* TASK GOAL
Output each line exactly as written, from the first line of the records to the line bearing "Answer as [x, y].", inclusive, while leaving every picture out.

* INPUT FOR THIS TASK
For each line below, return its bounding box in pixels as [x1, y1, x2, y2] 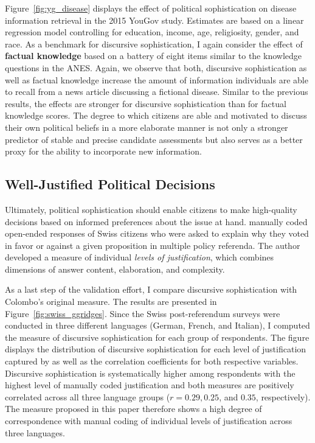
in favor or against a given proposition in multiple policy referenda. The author [5, 239, 300, 251]
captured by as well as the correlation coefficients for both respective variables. [5, 355, 299, 368]
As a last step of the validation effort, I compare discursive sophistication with [5, 283, 297, 296]
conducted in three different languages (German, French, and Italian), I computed [5, 319, 310, 332]
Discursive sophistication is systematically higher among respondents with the [5, 366, 296, 379]
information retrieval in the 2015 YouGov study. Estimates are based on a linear [5, 13, 304, 26]
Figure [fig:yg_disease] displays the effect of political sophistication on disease [5, 2, 297, 14]
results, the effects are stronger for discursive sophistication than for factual [5, 97, 286, 110]
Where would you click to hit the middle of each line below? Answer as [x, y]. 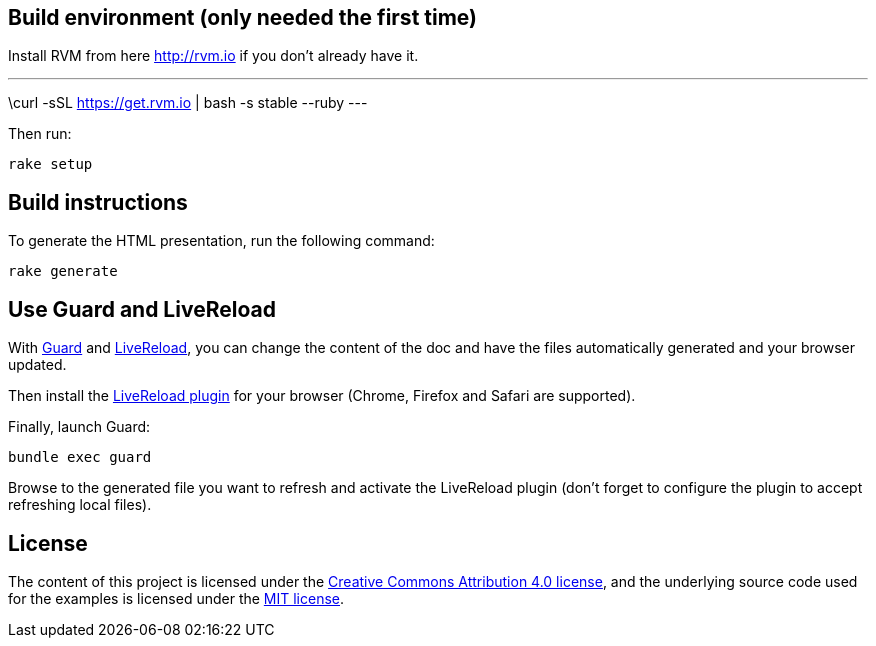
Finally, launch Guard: [79, 427]
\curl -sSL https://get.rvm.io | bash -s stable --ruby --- [188, 103]
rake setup [50, 164]
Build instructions [98, 202]
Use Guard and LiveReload [142, 309]
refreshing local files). [80, 505]
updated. [37, 365]
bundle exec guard [80, 457]
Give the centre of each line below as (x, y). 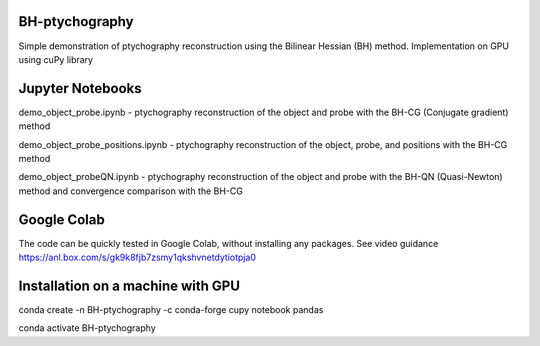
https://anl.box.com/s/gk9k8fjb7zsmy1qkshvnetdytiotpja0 (137, 257)
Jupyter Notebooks (80, 88)
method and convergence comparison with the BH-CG (131, 191)
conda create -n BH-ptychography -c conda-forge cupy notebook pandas (171, 309)
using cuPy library (56, 59)
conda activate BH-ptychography (87, 328)
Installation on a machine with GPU (129, 285)
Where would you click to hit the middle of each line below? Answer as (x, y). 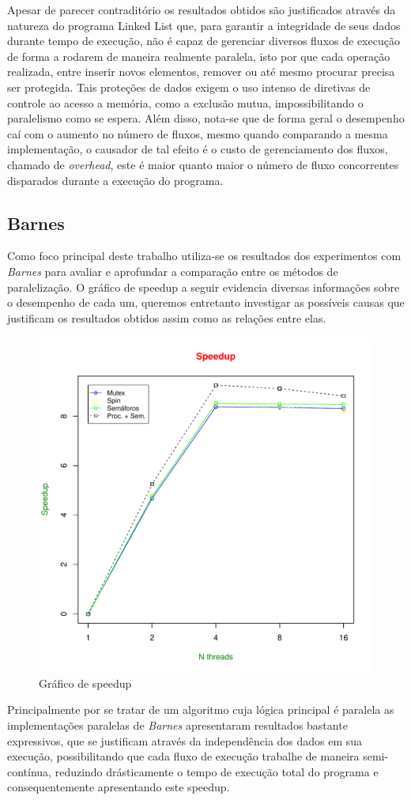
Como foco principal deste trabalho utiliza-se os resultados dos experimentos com (204, 256)
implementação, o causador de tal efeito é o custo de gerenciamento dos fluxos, (198, 149)
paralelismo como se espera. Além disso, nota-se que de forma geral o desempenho (206, 118)
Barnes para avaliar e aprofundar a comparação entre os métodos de (173, 271)
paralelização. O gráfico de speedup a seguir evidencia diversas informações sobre (204, 287)
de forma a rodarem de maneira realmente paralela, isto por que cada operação (199, 56)
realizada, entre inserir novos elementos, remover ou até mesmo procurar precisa (201, 72)
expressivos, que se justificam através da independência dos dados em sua (185, 740)
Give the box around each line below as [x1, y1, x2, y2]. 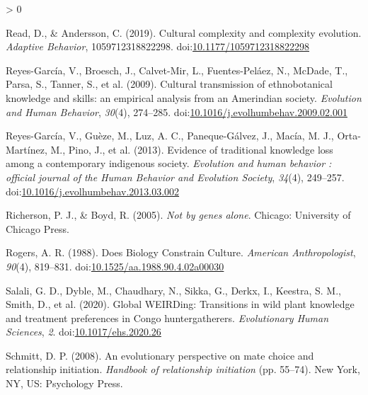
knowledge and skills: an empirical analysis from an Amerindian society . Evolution [6, 90, 362, 105]
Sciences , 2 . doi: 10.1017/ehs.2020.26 [6, 324, 161, 339]
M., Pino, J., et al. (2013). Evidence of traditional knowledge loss [50, 142, 333, 156]
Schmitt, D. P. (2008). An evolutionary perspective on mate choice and [6, 348, 314, 362]
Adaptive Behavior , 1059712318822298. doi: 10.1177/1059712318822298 [6, 39, 309, 54]
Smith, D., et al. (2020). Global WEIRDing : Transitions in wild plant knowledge [6, 297, 355, 311]
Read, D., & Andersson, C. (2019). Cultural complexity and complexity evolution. [6, 25, 362, 40]
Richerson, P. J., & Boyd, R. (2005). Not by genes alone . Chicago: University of [6, 207, 351, 222]

* ANSWER TO THE EXERCISE
For each line below, return its bounding box in pixels as [x1, y1, x2, y2] 
in favor or against a given proposition in multiple policy referenda. The author [5, 239, 300, 251]
captured by as well as the correlation coefficients for both respective variables. [5, 355, 299, 368]
As a last step of the validation effort, I compare discursive sophistication with [5, 283, 297, 296]
conducted in three different languages (German, French, and Italian), I computed [5, 319, 310, 332]
Discursive sophistication is systematically higher among respondents with the [5, 366, 296, 379]
information retrieval in the 2015 YouGov study. Estimates are based on a linear [5, 13, 304, 26]
Figure [fig:yg_disease] displays the effect of political sophistication on disease [5, 2, 297, 14]
results, the effects are stronger for discursive sophistication than for factual [5, 97, 286, 110]
Where would you click to hit the middle of each line below? Answer as [x, y]. 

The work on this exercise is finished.